Analogy between "One and only one" and "If and only if" Is there a close analogy between "one and only one", used to mean exactly one (as in "there is one and only one object satisfying that condition" etc.), and "if and only if"? "If" and "Only if" can be used separately to denote sufficient and necessary conditions, but I'm not sure whether the constituent parts of "one and only one" can be considered in isolation.
I think it looks like you could interpret "there is one X satisfying condition Y" as "there is one or possibly more X satisfying condition Y", but I am not sure about the difference in interpretation between "there is only one X satisfying condition Y" and "there is one and only one X satisfying Y". Could "there is only one X satisfying condition Y" be interpreted as "there could be one X, but possibly none satisfying Y"? I would appreciate any ideas on this. Thanks
 A: *

*To show the existence of an X satisfying Y it is sufficient to prove "existence" of such an X: that there is "some" (one or more) X satisfying Y.
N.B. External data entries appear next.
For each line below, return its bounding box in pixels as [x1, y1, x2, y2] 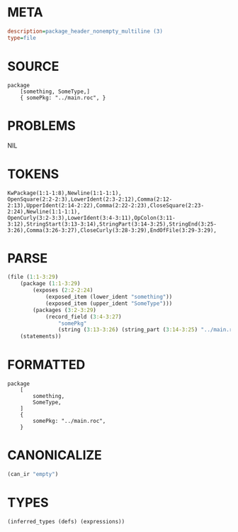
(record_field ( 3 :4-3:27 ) [45, 313, 122, 320]
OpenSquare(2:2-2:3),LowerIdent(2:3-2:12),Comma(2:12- [7, 196, 173, 203]
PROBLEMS [7, 118, 76, 133]
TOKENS [7, 166, 59, 182]
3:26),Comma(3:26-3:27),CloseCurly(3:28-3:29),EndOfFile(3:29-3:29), [7, 226, 217, 234]
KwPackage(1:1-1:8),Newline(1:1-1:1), [7, 189, 122, 196]
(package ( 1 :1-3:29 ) [20, 280, 81, 287]
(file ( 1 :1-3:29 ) [7, 274, 59, 281]
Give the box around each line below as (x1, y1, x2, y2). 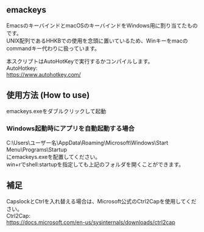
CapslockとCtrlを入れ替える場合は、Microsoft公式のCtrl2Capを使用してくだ (6, 197, 197, 205)
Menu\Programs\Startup (6, 146, 67, 153)
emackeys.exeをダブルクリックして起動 (6, 107, 107, 114)
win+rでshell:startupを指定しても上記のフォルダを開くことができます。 (6, 161, 185, 168)
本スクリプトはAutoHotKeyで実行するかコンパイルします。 (6, 57, 153, 65)
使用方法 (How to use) (6, 90, 90, 100)
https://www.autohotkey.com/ (6, 71, 81, 78)
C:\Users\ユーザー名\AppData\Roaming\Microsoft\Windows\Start (6, 139, 169, 146)
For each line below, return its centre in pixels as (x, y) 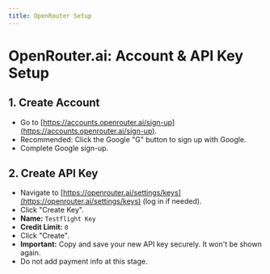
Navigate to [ (42, 193)
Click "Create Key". (52, 210)
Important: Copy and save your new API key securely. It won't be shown (141, 244)
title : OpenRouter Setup (50, 16)
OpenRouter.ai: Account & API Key (126, 55)
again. (30, 253)
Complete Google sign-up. (64, 148)
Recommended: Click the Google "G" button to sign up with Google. (133, 139)
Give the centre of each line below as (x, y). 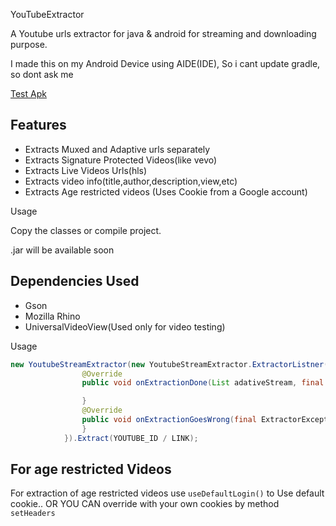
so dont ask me (42, 74)
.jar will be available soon (62, 250)
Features (38, 125)
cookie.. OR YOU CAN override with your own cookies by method (145, 504)
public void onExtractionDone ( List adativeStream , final (203, 383)
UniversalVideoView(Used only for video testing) (125, 326)
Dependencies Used (75, 281)
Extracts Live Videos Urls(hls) (86, 170)
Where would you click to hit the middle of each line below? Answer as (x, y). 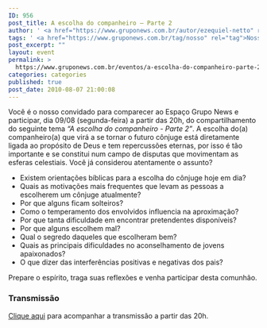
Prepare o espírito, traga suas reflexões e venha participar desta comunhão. (133, 278)
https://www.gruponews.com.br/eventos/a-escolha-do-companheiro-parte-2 (138, 68)
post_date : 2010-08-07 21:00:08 (62, 89)
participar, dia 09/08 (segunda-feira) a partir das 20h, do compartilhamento (132, 121)
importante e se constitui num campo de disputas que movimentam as (124, 154)
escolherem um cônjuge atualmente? (80, 195)
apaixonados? (43, 254)
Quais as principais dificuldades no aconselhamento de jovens (122, 245)
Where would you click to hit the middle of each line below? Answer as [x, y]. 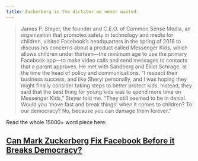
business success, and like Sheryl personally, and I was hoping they [104, 79]
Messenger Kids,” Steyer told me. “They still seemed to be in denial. [103, 98]
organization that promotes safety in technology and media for [97, 35]
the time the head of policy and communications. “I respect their [99, 72]
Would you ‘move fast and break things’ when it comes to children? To [106, 104]
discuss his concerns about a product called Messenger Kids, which [104, 48]
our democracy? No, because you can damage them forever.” [96, 111]
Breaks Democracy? [44, 150]
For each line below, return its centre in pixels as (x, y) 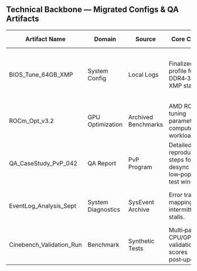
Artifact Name (45, 39)
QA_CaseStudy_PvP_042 (43, 163)
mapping (181, 202)
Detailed (180, 145)
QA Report (102, 163)
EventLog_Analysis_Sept (43, 206)
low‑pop (180, 174)
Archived (141, 117)
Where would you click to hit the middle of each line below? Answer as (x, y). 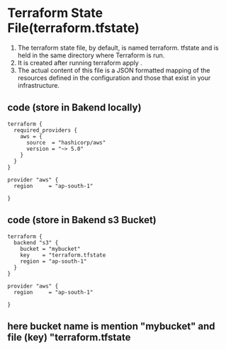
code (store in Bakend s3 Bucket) (82, 220)
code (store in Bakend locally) (74, 108)
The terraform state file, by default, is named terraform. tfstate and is (118, 47)
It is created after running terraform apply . (80, 62)
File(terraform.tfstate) (73, 28)
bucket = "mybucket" (50, 249)
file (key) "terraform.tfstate (69, 337)
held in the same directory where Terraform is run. (91, 55)
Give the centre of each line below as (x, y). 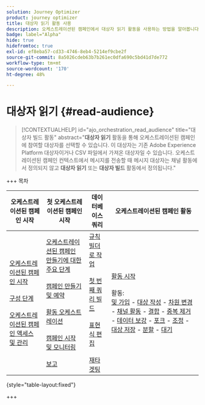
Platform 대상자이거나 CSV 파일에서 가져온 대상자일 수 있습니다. (97, 152)
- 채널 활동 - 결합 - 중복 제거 (151, 312)
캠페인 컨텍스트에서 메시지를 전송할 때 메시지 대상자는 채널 (112, 160)
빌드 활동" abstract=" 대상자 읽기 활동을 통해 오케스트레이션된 (106, 137)
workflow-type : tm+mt (34, 63)
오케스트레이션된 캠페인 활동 (153, 211)
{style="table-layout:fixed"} (41, 385)
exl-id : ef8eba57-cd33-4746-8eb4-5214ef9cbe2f (67, 52)
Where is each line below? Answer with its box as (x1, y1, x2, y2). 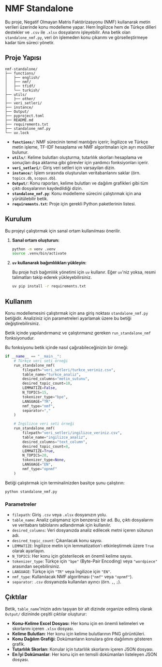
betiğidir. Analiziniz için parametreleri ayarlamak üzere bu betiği (5, 315, 132, 321)
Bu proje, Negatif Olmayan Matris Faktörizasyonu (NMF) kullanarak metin (5, 19, 151, 25)
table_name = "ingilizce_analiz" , (22, 435, 88, 440)
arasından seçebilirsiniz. (12, 563, 60, 569)
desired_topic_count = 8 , (22, 444, 70, 449)
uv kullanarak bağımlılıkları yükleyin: (12, 260, 87, 266)
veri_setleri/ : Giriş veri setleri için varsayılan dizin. (12, 165, 116, 171)
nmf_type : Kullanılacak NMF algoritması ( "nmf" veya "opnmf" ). (12, 574, 133, 580)
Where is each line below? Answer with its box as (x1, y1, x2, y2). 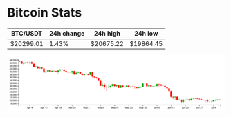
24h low (133, 30, 158, 38)
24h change (49, 30, 85, 38)
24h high (93, 30, 121, 38)
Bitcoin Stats (7, 5, 82, 21)
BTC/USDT (11, 30, 43, 38)
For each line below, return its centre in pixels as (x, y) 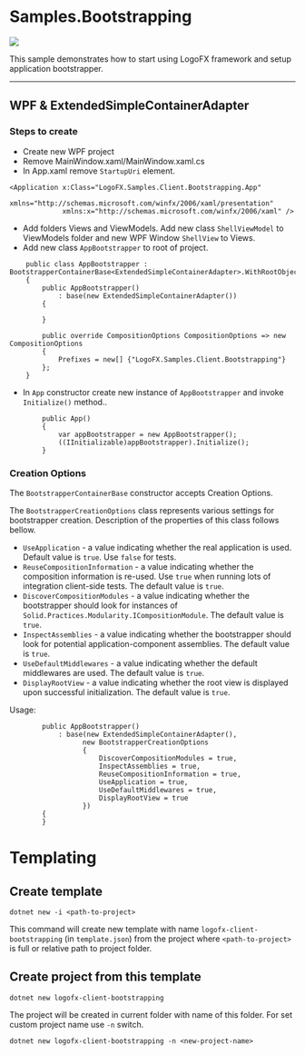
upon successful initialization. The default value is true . (126, 692)
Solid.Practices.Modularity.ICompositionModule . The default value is (153, 614)
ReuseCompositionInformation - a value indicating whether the (138, 566)
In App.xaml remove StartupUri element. (98, 171)
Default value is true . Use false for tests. (99, 557)
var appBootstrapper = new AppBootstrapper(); (148, 434)
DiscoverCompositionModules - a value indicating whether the (136, 595)
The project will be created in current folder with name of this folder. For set (151, 1014)
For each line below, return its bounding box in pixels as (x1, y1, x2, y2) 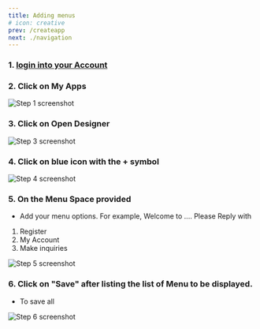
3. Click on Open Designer (8, 118, 110, 129)
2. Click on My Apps (8, 80, 87, 92)
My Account (19, 235, 60, 245)
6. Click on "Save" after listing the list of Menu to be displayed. (8, 279, 254, 290)
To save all (19, 297, 55, 306)
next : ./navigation (8, 33, 72, 42)
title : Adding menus (8, 11, 76, 20)
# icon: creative (8, 19, 65, 27)
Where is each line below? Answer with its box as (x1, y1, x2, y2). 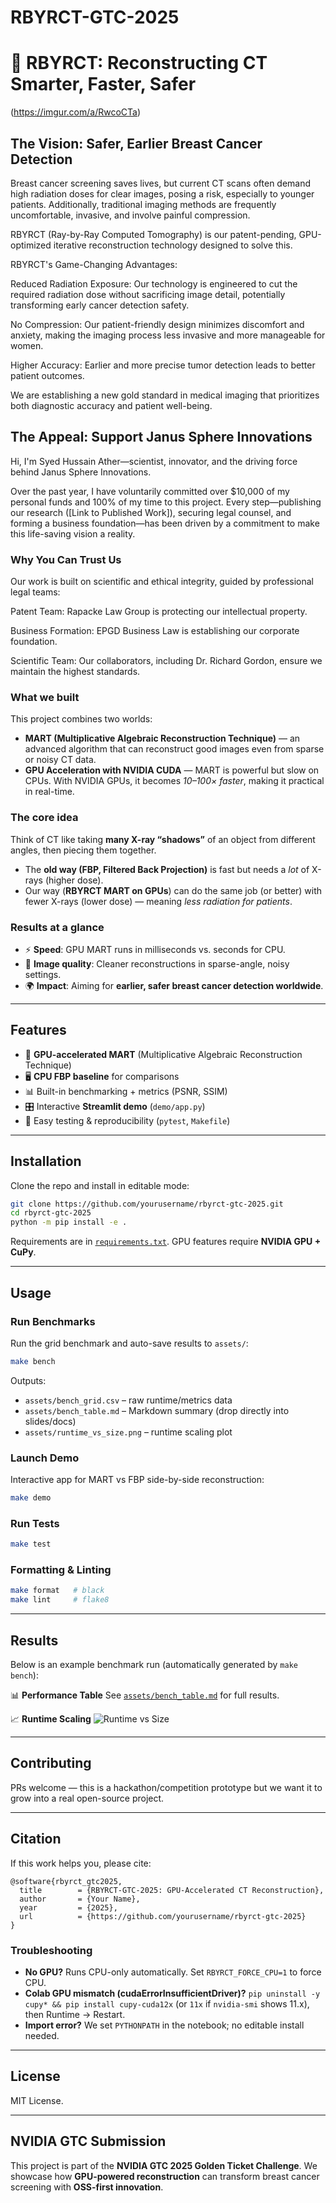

*Then, to show that there is only one such X, you need to show that if K also satisfies Y, then K must equal X.  
So "one and only one" requires establishing both (1) and (2): existence and uniqueness.
Put differently, "there is one and only one" can be read as the conjunction of: 
(a) existence of "at least one" X such that X satisfies Y,
... and ...
(b) existence of at most one such X that satisfies Y.
If we let $P(x)$ denote the satisfaction of some property $P$ by $x$, then we can assert that there is one and only one $x$ such that $P(x)$ as follows:
$$\exists x[P(x) \land \forall y(P(y) \rightarrow y = x)]$$

For the difference between: (i) "only one X satisfies condition Y" and (ii) "there is one and only one X satisfying Y": One can argue that there might be some property that only one element could possibly satisfy, without necessarily asserting that therefore, such an element exists (ii). 
Using "there is one and only one" or "there exists a unique" (or even "there exists exactly one") is less ambiguous than stating "only one", which can be taken to mean "at most one."
A: "If and only if" is a two-way implication, i.e. the left implies the right and the right implies the left. "One and only one" is a statement regarding existence and uniqueness. There is not necessarily a two-way relation here. For instance, the solution to a quadratic can exist, but need not be unique.
A: They are related because the statement "There is one and only one $x\in U$ such that $P(x)$" is equivalent to "There is $x\in U$ such that $P(y)$ if and only if $y=x$.
A: (This late answer expands on lhf's answer.)
Here is the analogy which I see.
"If and only if" is the natural language description of two implications in the opposite directions:
\begin{eqnarray}
\tag{if and only if}
P \;\color{red}\equiv\; Q \\
\tag{if}
P \;\Leftarrow\; Q \\
\tag{only if}
P \;\Rightarrow\; Q \\
\end{eqnarray}
Now, when talking about existence and uniqueness of mathematical objects, then the simplest ways to express these are as follows:
\begin{eqnarray}
\tag{one and only one}
\langle \exists! x :: P(x) \rangle & \;\equiv\; & \langle \exists y :: \langle \forall x :: P(x) & \color{red}\equiv & x = y \rangle \rangle \\
\tag{one}
\langle \exists\phantom! x :: P(x) \rangle & \;\equiv\; & \langle \exists y :: \langle \forall x :: P(x) & \Leftarrow & x = y \rangle \rangle \\
\tag{only one}
\langle \phantom\exists! x :: P(x) \rangle & \;\equiv\; & \langle \exists y :: \langle \forall x :: P(x) & \Rightarrow & x = y \rangle \rangle \\
\end{eqnarray}
And the analogy is visually clear.
(Here $\langle ! x :: P(x) \rangle$ is my notation for "there is at most one $x$ such that $P(x)$".  Apologies for the duplication from another question of mine.)